BOOK REVIEW: DAVID SPITERI THE PREZ. Harper Collins Publishers, Sydney, 2012 (500 pages).


David Spiteri, 63, grew up in western Sydney and was a founding member of one of Australia’s first outlaw motorcycle clubs in the late 1960s. In The Prez, a True Crime memoir, Spiteri fictionalizes his involvement and knowledge of bikie culture up until 1985. The writing is raw, but remarkably accessible and despite the massive size of this book, it is always geared to keep you reading, its throttle cracking wide open, taking you further into the depths of the writer's world. Spiteri is remarkably candid and offers his readers a wealth of credible and highly entertaining anecdotes about motorcycle club sub-culture in Australia.

Spiteri started writing the book about ten years ago while he was recovering in hospital from a serious motorcycle accident. His mates dropped off some books for him to read which were mostly about bikies. He found them exploitive, sensationalist and lacking in soul. He thought he could write better shit and had a good story within him to tell. It took him about seven years to write his book in long hand in big block letters in numerous exercise books. He eventually teamed up with editor Tim Harris who has done an outstanding job in humping into shape Spiteri’s sprawling recollections. As the blurb on the front cover states, Spiteri has had to change the real names of the people involved and to obscure the actual events, such as the 1984 Milperra Massacre, but he insists that ‘what is in the book is 100% true.’

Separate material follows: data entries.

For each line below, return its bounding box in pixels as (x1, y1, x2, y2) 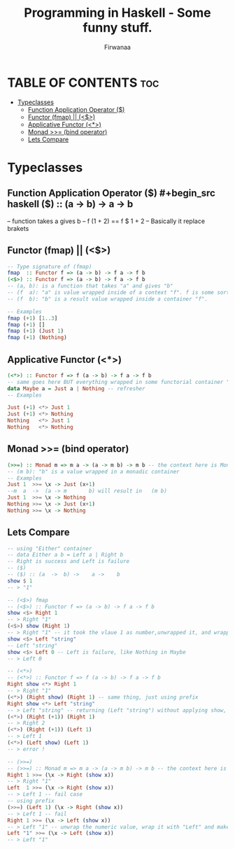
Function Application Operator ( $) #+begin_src (7, 187, 215, 199)
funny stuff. (83, 20, 152, 36)
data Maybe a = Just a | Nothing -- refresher (7, 385, 145, 392)
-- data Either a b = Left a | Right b (7, 551, 124, 559)
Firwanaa (104, 43, 131, 51)
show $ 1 (7, 577, 33, 585)
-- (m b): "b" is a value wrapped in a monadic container (7, 468, 180, 475)
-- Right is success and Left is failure (7, 558, 130, 565)
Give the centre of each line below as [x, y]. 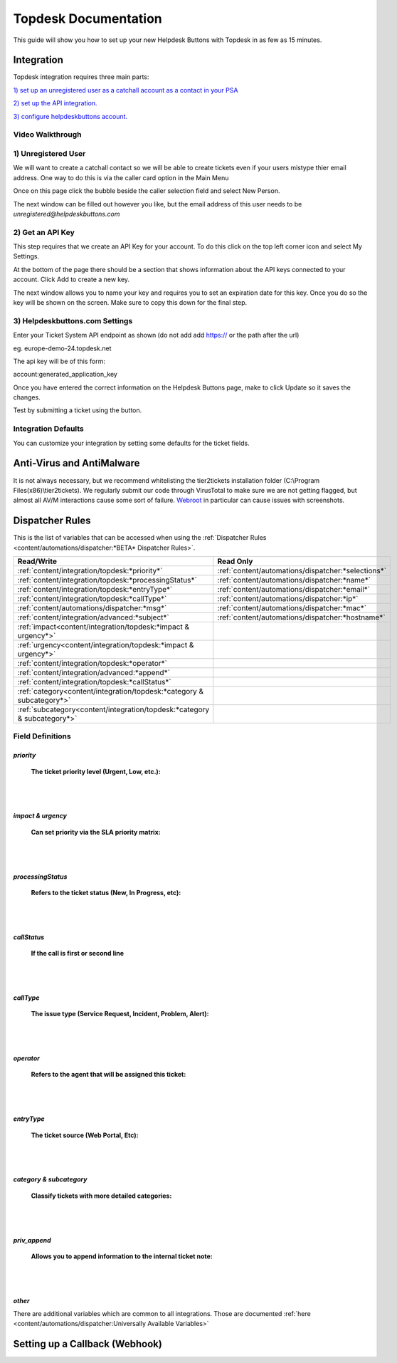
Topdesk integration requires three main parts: [81, 77]
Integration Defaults [49, 429]
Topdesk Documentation [88, 19]
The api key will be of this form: [59, 361]
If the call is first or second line [78, 954]
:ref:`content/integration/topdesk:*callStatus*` [95, 681]
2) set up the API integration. [55, 103]
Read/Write [37, 561]
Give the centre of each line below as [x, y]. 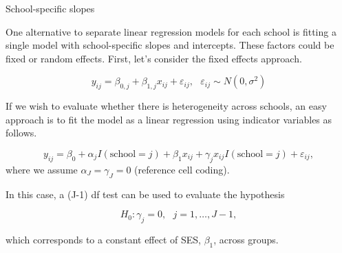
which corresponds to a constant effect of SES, [103, 239]
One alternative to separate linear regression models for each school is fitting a [171, 31]
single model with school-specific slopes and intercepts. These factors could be [170, 45]
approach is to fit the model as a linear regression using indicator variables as [169, 119]
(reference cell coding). [182, 169]
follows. [21, 133]
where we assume [42, 169]
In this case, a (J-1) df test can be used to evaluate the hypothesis [145, 194]
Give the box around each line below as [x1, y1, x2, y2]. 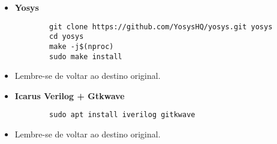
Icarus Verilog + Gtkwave [14, 89, 125, 102]
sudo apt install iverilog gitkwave [49, 111, 195, 120]
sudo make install [49, 52, 122, 61]
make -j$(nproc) [49, 42, 114, 51]
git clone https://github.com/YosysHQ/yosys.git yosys [49, 22, 273, 31]
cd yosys [49, 32, 84, 41]
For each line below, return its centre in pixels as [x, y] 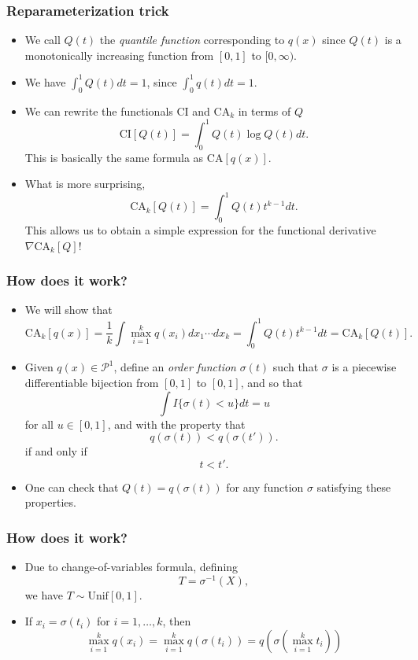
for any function [265, 487]
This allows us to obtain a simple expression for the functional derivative [200, 230]
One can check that [72, 487]
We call [43, 40]
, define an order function [175, 367]
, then [177, 621]
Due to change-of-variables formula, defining [131, 567]
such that [296, 367]
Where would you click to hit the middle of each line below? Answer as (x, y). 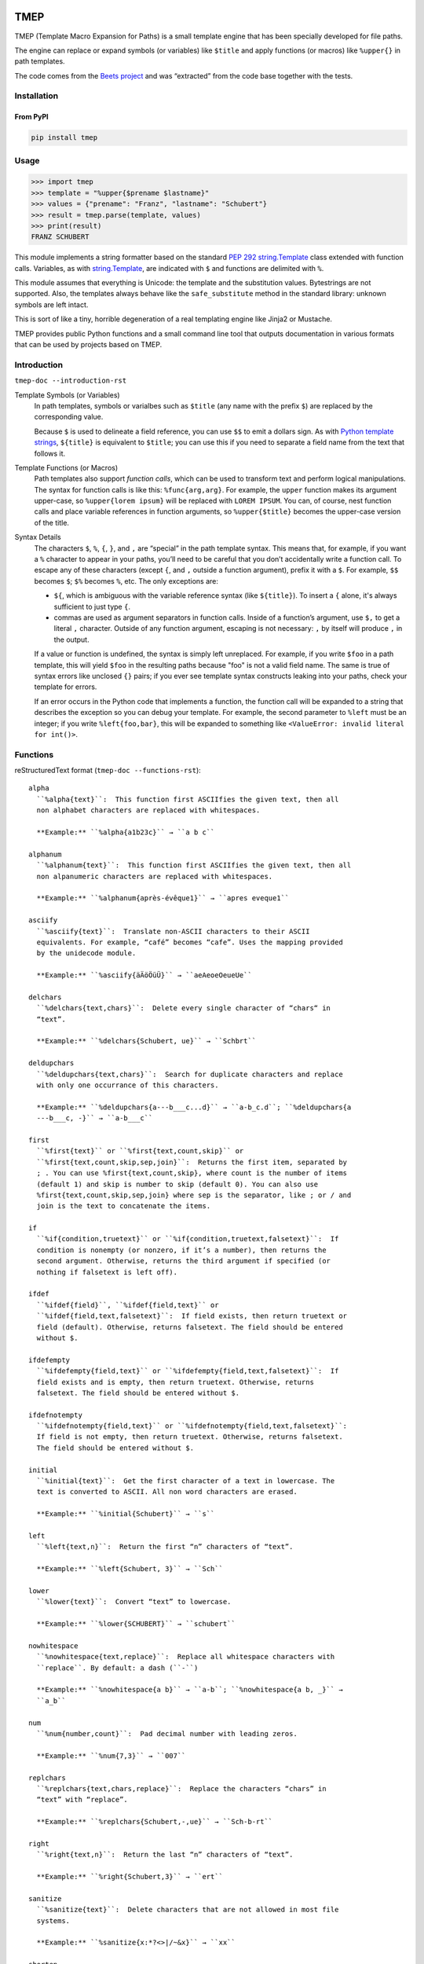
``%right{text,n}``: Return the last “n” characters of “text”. (165, 1855)
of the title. (52, 522)
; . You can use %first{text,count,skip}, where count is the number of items (192, 1173)
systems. (53, 1920)
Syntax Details (38, 537)
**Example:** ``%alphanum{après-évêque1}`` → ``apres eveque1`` (163, 898)
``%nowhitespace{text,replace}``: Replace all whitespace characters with (186, 1657)
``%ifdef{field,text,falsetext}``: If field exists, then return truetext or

The Prez is a third person narrative told largely from the perspective of Peter Winifred. It charts his beginnings as an eleven year-old in Fairfield, in Sydney’s west, selling horse shit door-to-door with the aim of saving to buy a neighbour’s 250 cc motorbike. When a local fails to pay-up for his shit he learns his first valuable lesson: ‘cash only, no credit.’ He takes a tomahawk to the woman’s prized rose bushes and donates them to the church and they are used as altar flowers.

What follows is a series of further lessons for Winnie and his close mates Brian Corrigan and Big Kev. They learn early that school is not for them and they ‘were not going straight.’ The blokes begin their petty-criminal careers as teenagers by stealing and selling rebirthed bikes. They soon lease a shop and service bikes and sell dope under the counter as a sideline. The club’s illegal activities gradually branch out to growing their own cannabis in greenhouses and later setting up their own meth lab and importing Afghani hash.

Speteri’s main intention is to write a social history about a highly guarded and intensely loyal sub-culture. Speteri says matter-of-factly, ‘Maybe we’re tough on people, but we aren’t bad people.’ This book is surprisingly well written and structured. He uses staunch, no bullshit prose to drive his story. I loved in particular his extensive use of Australian and club idiom which fills every page of this book. If the book is published in America it may require a glossary of terms if the puzzled reception of our films is any guide.

The Prez is written in the context of significant social and legislative change. The club and its members need to secure its operations in the flux of state and federal governments who are passing new laws to restrict or destroy their activities and confiscate their ill-gotten gains. We see the establishment of Strike Forces to investigate the criminal dealings of bikie gangs, new banking laws which make it increasingly difficult to hide assets as well as the introduction of progressive laws which legalize gaming machines and prostitution, previously controlled by criminal gangs.

In some respects, The Prez might be read in the future as a text book in Business Studies for aspirational capitalists. Peter Winifred expresses early in the book that he is a product of houseos in the western suburbs of Sydney and his ambition is to never return to that life. Winifred and his Vice-President Brian Corrigan play the system for all its worth. They extensively network with other clubs, they research their markets, diversify their investment portfolios, they edge out & sometimes take-over the businesses of competitors, they provide their customers’ with a superior and reliable product and they hire an array of accountants, financial advisers and solicitors to legitimize their dealings. When they need further help in consolidating their business interests, they solicit cops, bureaucrats and politicians on the take.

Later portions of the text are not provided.